Laboratory analysis of a water quality sample links a lot of data and metadata to a singular point in time and space. However, the objectives for monitoring may span spatial and temporal scales from point sampling (e.g. at an outfall) to watershed assessment (e.g. to characterize waters; identify trends; assess threats; inform pollution control; guide environmental emergency response; and support the development, implementation, and assessment of policies and regulations).
Reconciling data- and metadata-dense analytical results with watershed-scale outcomes is a work-in-progress for many monitoring agencies.
Strategic design of water quality monitoring program networks can facilitate inference about the vast un-sampled space from the sparsely sampled points. Sites can be chosen as ‘index’ sites where the condition of water at that site is indicative of the condition of interest of one, or more, management objectives.
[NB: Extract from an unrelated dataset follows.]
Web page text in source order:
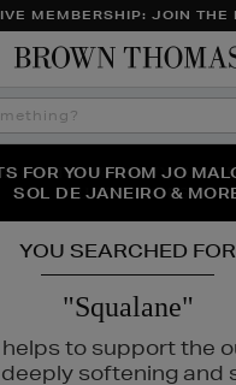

Direct sharing of data is one mechanism that works well for some end-uses. A sophisticated end-user who has specific questions about specific parameters at specific places and times can find the answers they need in discoverable, searchable, and accessible on-line data (e.g. is the presence of a given pesticide responsive to regulatory intervention?). The client ‘merely’ needs to choose exactly which samples, of exactly which parameters (there can be dozens), at exactly which locations, created by exactly which methods (for inter-comparability), and download the data for further analysis.
However, for the end-user who merely wants to find water that is swimmable, fishable, or drinkable the prospect of reviewing every parameter at every location for all recent samples and putting that data in the context of relevant guidelines and thresholds is far too onerous a task. For these users, water quality indices are a very good solution.
A water quality index (WQI) is equivalent to the grade on a school report card. On some scale (often 0 to 100) all of the relevant data within an area of interest can be reduced into a single, easy to interpret number. There are a plethora of different water quality indices to choose from, each one tuned to locally relevant issues, priorities, regulations, and guidelines. Some are tuned to monitoring the natural environment (i.e. base state and influence of human activity), some to human health (i.e. consumption and recreation), and others to competitiveness (i.e. water fitness for purpose for industrial and agricultural uses).
Data sharing and WQI are like bookends to the problem of connecting water quality data to the many and varied societal objectives that demand timely, relevant, and reliable information about the condition of the water resource. At one end you have onerous granularity of information and at the other end you have a smearing of valuable precision in time, space, and parameter-specific dynamics. In both cases you have a lack of timeliness.
Somewhere between these extremes must be a solution that is ‘just right’.
In recent decades water resource managers around the world have embraced real-time reporting of continuous records of water level and discharge. The timeliness of these data has enabled many changes in how water resources are managed. Highly responsive and adaptive decisions based on what is happening as opposed to what has happened, or what could happen, is widely attributed with many improved outcomes for water supply management.
We know that flow and water quality are highly correlated as a result of integration of sources of varying water constituents (i.e. dilution and concentration). The integration of all contributing waters into flow at a specified location inherently connects point-scale observations to watershed-scale events.
Continuous monitoring and real-time communication from multi-probe water quality sensors is helping to bridge the considerable gap between observation-scale data and watershed-scale-outcomes for water quality. For example, specific conductance is a parameter that varies in accordance to the concentration of dissolved ions such as calcium, chloride, fluoride, magnesium, potassium, sodium, and sulphate.
However, increasing deployments of multi-probe sensors is not enough as one must also take into consideration flow.
Following our example above, synchronization of discrete laboratory analyses with continuous monitoring of specific conductivity and discharge calculations from continuous gauging stations can reveal which ions are influential at which flow regimes providing real insight into not only what is happening but why. This improved understanding of spatial and temporal dynamics of water quality parameters improves the inference that can be made across all relevant time and space scales.